South America's Andes Mountains, the world's longest mountain range and home to some of the planet's highest peaks, feature hundreds of hot springs. Driven by plate tectonics and fueled by hot rock and fluids, their thermal discharges vary widely in geochemistry and microbial diversity.
"These results tell us tectonics matter when it comes microbial community make-up, but little research has been conducted around the world to demonstrate this"
Utah State University geoscientists and their colleagues examined hot spring systems in the southern Andes in Peru and discovered that microbial community composition is distinctly different in two tectonic settings. Dennis Newell and Heather Upin report the findings in Nature Communications: Earth & Environment.
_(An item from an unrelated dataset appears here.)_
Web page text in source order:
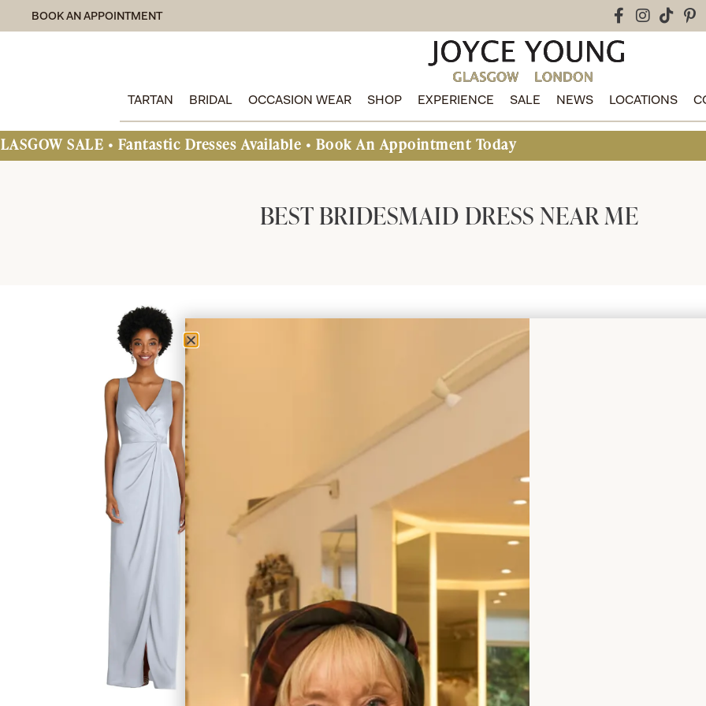
BOOK AN APPOINTMENT
TARTAN BRIDAL OCCASION WEAR SHOP EXPERIENCE SALE NEWS LOCATIONS
SALE • Fantastic Dresses Available • Book An Appointment Today
BEST BRIDESMAID DRESS NEAR ME

The research is supported by the U.S. National Science Foundation.
"We know tectonic processes control hot spring temperature and geochemistry, yet how this, in turn, shapes microbial community composition is poorly understood," says Newell.
The scientists collected geochemical and 16S ribosomal RNA gene sequencing data from hot springs in regions with contrasting styles of subduction - flat-slab and back-arc - and noted similarities in pH but found differences in geochemistry and microbiology.
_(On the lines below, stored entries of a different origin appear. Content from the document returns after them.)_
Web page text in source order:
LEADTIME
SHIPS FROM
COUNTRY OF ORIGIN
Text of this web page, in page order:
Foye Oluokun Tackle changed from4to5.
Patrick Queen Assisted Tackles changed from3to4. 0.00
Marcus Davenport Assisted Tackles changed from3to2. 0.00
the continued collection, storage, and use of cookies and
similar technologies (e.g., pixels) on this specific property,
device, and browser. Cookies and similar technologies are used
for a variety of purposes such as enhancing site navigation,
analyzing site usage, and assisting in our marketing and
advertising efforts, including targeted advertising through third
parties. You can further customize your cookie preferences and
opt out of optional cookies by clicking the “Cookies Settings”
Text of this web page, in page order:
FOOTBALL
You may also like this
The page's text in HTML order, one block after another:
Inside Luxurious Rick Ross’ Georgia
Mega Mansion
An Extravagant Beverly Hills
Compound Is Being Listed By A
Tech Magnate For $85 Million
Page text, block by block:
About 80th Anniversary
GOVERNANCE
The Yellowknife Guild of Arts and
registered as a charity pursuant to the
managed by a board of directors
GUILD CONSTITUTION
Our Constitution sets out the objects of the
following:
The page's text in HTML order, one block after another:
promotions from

"Flat-slab hot springs were chemically heterogeneous, had modest surface temperatures and were dominated by members of the metabolically diverse phylum Proteobacteria," Newell says.
In contrast, the back-arc hot springs were more geochemically homogenous, had hotter water, exhibited high concentrations of dissolved metals and gases, and were home to heat-loving archaeal and bacterial organisms.
"These results tell us tectonics matter when it comes microbial community make-up, but little research has been conducted around the world to demonstrate this," Newell says.
Further investigation, he says, with efficient genomic research, at sites around the globe could reveal how microbes have evolved in tectonically diverse environments.
"This research reinforces the idea that 'geology matters' when it comes to the microbial diversity of hot springs," says Stephen Harlan, a program director in NSF's Division of Earth Sciences. "It reveals that the large-scale tectonic processes operating at plate boundaries not only influence the geochemistry and temperatures of thermal fluids but also control how microbial life adapts to these environments."